Saudi Arabia’s Energy Minister Prince Abdulaziz bin Salman last week announced that the GCC Interconnection Authority (GCCIA) would serve as a future platform for exporting electricity outside the region. While the minister was emphasizing the economic aspects of such an expansion, there are also fundamental security and strategic justifications.

Historically, energy generation in the Gulf has relied on the burning of oil but, in the future, the minister said that it will use a more diversified mix of gas and renewable energies, including solar and wind. During his dedication of a GCCIA laboratory complex in Dammam, he also praised its contribution to Gulf Cooperation Council (GCC) energy security and the promotion of energy efficiency.
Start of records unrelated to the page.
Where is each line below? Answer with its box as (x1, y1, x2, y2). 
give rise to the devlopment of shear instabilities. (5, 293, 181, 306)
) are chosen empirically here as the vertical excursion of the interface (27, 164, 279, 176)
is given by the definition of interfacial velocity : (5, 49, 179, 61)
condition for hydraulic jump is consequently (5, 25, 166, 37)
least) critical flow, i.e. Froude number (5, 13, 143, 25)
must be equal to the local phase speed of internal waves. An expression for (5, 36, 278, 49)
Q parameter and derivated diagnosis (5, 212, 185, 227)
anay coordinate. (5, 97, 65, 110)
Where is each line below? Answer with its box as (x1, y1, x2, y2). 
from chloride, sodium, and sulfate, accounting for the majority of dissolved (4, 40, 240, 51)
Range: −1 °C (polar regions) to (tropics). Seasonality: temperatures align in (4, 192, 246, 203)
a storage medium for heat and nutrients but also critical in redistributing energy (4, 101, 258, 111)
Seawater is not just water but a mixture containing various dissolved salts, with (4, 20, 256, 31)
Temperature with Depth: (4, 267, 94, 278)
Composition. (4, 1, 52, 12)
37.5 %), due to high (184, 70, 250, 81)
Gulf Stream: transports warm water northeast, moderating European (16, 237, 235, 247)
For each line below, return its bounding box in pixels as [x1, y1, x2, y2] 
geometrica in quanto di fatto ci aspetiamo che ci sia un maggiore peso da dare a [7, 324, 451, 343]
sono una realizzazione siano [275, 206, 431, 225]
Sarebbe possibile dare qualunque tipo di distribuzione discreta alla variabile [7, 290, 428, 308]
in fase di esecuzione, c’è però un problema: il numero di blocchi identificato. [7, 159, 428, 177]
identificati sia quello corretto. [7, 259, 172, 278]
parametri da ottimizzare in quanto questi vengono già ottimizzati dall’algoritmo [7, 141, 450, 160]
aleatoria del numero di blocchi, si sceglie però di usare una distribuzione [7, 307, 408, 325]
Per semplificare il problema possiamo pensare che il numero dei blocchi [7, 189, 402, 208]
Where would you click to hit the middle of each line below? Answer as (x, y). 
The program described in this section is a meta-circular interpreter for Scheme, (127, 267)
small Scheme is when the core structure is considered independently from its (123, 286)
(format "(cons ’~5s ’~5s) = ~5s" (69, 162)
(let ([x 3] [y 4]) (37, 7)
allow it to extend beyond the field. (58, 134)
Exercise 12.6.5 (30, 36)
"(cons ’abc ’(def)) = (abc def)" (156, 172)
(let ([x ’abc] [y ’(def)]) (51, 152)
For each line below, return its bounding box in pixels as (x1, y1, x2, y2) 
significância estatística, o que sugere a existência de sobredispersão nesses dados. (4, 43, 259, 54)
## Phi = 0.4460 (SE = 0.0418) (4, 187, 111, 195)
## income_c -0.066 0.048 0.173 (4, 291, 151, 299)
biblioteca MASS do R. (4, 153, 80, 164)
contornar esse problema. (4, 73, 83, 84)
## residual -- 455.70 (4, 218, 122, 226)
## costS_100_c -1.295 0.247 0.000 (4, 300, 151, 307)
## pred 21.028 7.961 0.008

While the GCCIA was setup in 2001, primarily as an economic enterprise, it has served important strategic objectives too. When its actual operations commenced in full in 2010, GCCIA created a common market for electricity generation among the GCC member states, reducing costs and improving efficiency by trading excess supply and meeting shortages due to excess demand or technical difficulties. In so doing, it helped in meeting regional energy security needs. Now it is working to extend its grid beyond GCC borders.

In January 2019, the US convened a meeting on regional energy and economic cooperation between the potential members of a Middle East Strategic Alliance. A key US proposal at the time called for the creation of a common energy market through extending the GCCIA grid to neighboring countries.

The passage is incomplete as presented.